Monoclonal antibody therapy targeting the eosinophil has transformed severe eosinophilic asthma treatment. Subsequently anti-eosinophilic therapies have been studied in the exacerbating eosinophilic COPD population. Whilst the GALTHEA and TERRANOVA studies of benralizumab (an anti-IL5 receptor monoclonal antibody) in exacerbating COPD patients with BECs >220 per μL failed to show a significant reduction in annual exacerbation rate, subgroup analysis suggested that those prescribed triple inhaled therapy and had ≥3 exacerbations in the previous year were likely to benefit. The METREX and METREO studies of mepolizumab, (an anti-IL5 monoclonal antibody) demonstrated reduced moderate/ severe exacerbation rate in exacerbating COPD patients with BECs >300 per μL in the previous year and >150 per μL at study enrolment. Further studies of anti-eosinophilic therapies in the eosinophilic COPD population are ongoing to more clearly elucidate which subgroup of patients will benefit the most. The role of benralizumab in acute exacerbations of COPD is also being examined in the ABRA trial which is currently in recruitment phase. In the coming years, further data is expected in this area.

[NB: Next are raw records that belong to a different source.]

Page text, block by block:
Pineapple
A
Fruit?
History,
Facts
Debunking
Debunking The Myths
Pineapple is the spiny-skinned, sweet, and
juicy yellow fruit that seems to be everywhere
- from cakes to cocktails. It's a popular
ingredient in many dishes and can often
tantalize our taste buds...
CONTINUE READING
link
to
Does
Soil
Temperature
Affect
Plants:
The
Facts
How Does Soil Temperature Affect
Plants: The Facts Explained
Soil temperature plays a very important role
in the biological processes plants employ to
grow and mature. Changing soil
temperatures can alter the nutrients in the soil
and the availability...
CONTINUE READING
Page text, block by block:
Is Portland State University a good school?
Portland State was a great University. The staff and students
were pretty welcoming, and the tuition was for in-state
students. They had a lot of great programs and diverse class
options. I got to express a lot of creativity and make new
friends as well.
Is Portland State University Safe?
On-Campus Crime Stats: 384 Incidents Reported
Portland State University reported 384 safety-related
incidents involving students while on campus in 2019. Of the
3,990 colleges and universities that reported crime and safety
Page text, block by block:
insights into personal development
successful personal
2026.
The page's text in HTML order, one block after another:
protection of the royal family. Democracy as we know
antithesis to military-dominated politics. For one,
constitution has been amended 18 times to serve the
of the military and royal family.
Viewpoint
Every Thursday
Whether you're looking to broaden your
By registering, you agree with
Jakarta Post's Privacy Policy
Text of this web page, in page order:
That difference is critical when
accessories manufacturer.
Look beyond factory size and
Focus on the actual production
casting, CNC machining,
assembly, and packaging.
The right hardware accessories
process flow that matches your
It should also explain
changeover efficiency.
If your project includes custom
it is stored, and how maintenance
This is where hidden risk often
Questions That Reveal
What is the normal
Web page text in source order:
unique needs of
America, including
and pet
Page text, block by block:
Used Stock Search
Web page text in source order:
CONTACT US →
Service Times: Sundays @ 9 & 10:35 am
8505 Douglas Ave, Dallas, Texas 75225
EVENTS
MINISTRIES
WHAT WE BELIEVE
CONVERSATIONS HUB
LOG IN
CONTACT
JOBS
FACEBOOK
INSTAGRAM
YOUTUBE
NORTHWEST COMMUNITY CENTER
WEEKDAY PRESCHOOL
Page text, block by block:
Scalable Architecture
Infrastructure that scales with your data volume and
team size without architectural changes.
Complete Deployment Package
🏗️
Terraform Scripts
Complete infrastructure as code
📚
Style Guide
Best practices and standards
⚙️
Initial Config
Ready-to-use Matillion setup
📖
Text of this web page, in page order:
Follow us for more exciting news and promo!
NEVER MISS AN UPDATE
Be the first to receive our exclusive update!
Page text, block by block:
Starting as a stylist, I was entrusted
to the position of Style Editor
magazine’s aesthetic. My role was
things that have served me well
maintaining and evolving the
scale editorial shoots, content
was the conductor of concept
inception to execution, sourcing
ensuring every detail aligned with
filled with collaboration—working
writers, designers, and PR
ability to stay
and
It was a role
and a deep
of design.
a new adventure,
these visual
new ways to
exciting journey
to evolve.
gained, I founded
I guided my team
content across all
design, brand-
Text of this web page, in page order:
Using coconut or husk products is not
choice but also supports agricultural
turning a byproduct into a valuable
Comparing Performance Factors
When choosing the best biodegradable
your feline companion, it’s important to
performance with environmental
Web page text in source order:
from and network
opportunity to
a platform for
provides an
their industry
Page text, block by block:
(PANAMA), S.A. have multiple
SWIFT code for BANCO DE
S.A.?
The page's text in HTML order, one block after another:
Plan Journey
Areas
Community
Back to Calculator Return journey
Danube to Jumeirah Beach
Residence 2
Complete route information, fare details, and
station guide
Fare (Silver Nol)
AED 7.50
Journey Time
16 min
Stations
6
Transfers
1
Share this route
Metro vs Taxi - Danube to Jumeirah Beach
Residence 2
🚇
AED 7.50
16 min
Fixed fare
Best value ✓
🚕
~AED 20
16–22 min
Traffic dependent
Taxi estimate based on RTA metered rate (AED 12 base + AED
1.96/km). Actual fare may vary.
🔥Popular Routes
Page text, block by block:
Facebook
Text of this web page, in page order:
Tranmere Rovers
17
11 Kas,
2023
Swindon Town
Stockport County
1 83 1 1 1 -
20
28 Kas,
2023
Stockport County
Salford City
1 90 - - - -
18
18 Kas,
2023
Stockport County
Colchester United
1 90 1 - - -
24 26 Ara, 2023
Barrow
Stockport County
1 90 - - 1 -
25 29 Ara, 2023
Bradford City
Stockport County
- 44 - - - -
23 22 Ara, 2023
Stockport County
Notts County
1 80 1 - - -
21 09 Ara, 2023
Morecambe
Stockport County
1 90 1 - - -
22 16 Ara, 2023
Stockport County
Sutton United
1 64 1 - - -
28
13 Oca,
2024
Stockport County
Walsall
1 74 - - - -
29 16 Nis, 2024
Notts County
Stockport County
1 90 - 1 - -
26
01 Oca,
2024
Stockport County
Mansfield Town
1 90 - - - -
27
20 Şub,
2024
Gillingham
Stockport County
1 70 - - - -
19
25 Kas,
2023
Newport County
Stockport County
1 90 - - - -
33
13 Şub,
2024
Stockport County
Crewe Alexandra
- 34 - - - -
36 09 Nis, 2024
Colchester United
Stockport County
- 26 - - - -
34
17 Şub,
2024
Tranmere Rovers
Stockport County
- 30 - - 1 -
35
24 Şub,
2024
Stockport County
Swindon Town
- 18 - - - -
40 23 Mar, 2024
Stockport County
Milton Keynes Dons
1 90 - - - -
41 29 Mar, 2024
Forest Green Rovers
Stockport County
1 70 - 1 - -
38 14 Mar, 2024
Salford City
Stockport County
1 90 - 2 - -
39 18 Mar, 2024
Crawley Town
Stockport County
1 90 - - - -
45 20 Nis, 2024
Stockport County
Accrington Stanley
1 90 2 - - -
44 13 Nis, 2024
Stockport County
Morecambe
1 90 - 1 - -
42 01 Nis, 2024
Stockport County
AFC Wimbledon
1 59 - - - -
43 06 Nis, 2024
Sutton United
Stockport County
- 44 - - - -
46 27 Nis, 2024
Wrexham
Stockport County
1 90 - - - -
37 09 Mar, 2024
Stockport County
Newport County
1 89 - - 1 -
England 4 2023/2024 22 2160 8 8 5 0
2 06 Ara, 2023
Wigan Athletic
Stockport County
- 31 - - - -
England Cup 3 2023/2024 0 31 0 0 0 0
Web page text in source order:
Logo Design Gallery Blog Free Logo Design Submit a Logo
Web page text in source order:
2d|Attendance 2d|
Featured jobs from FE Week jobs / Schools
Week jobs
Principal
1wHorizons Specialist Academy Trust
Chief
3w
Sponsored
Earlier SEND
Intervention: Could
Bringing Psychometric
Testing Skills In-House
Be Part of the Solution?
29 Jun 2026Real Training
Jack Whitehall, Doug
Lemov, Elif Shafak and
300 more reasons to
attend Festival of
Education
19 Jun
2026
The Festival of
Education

Evidence suggests that a substantial subgroup of COPD patients have eosinophilic inflammation which may represent a therapeutic target in this population. BECs are an acceptable surrogate for sputum and airway eosinophilia. Knowledge of BEC can guide personalised treatment in both stable disease and acute exacerbations. Anti-eosinophilic monoclonal antibody therapies targeting IL-5 have shown promise and may become a viable treatment option for specific COPD patients in the future.